We still have focus upon the Logical Partition which we just created, so now we'll use FORMAT
If this is used in the absence of other defining parameters then it will proceed to format the volume or partition that has focus (shown with an asterisk *) as the default Filesystem displayed by the FILESYSTEMS
command. (Mine being NTFS) This may take awhile so go have a smoke and coffee, or coerse your girl/man into having a quicky....
100 percent completed DiskPart successfully formatted the volume. Where before youre Partition would have been Identified as RAW under the Fs section in LIST VOLUME, now it is NTFS (or your respective default Filesystem type).

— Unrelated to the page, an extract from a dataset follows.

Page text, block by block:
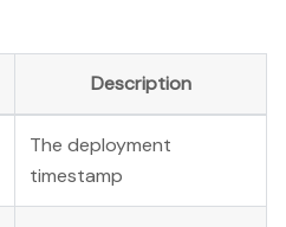
Description
The deployment
timestamp

Unfortunately though, it still doesn't have a Drive Letter(Ltr) assigned to it, Therefore we must assign it one. To do this we'll be using ASSIGN
, which will assign a drive letter or mounted folder pathname to the volume of focus.
By using the ASSIGN command, you can change the drive letter associated with a removable drive. However, you may not assign drive letters to BOOT volumes or volumes that contain the paging file. In addition, you cannot assign a drive letter to an Original Equipment Manufacturer (OEM) partition unless booted to Windows PE, or any GUID Partition Table (GPT) partition other than a basic data partition, an ESP partition or a recovery partition. ASSIGN
DiskPart successfully assigned the drive letter or mount point.

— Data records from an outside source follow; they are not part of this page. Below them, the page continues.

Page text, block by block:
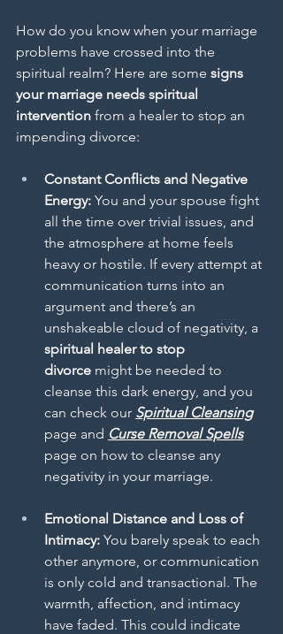
How do you know when your marriage
problems have crossed into the
spiritual realm? Here are some signs
your marriage needs spiritual
intervention from a healer to stop an
impending divorce:
Constant Conflicts and Negative
Energy: You and your spouse fight
all the time over trivial issues, and
the atmosphere at home feels
heavy or hostile. If every attempt at
communication turns into an
argument and there’s an
unshakeable cloud of negativity, a
spiritual healer to stop
divorce might be needed to
cleanse this dark energy, and you
can check our Spiritual Cleansing
page and Curse Removal Spells
page on how to cleanse any
negativity in your marriage.
Emotional Distance and Loss of
Intimacy: You barely speak to each
other anymore, or communication
is only cold and transactional. The
warmth, affection, and intimacy
have faded. This could indicate

In this case, it has automatically assigned my Partition/Volume of focus a Drive Letter as (E: ). I can see that it has succeeded because Windows has prompted to open files in this drive through a pop-up menu, we can also see the drive if we open up Computer, under the Windows Logo (Start Menu).
So there we have it, using DiskPart we have successfully created a new Partition, formatted, and assigned a Drive letter to our previously unallocated free space.
Logical Drives are for Data
Primary Drives are for OS
A Logical Partition cannot be created without creating an Extended Partition first.
I am NotaMidget; I like Cougars, tea, and biscuits.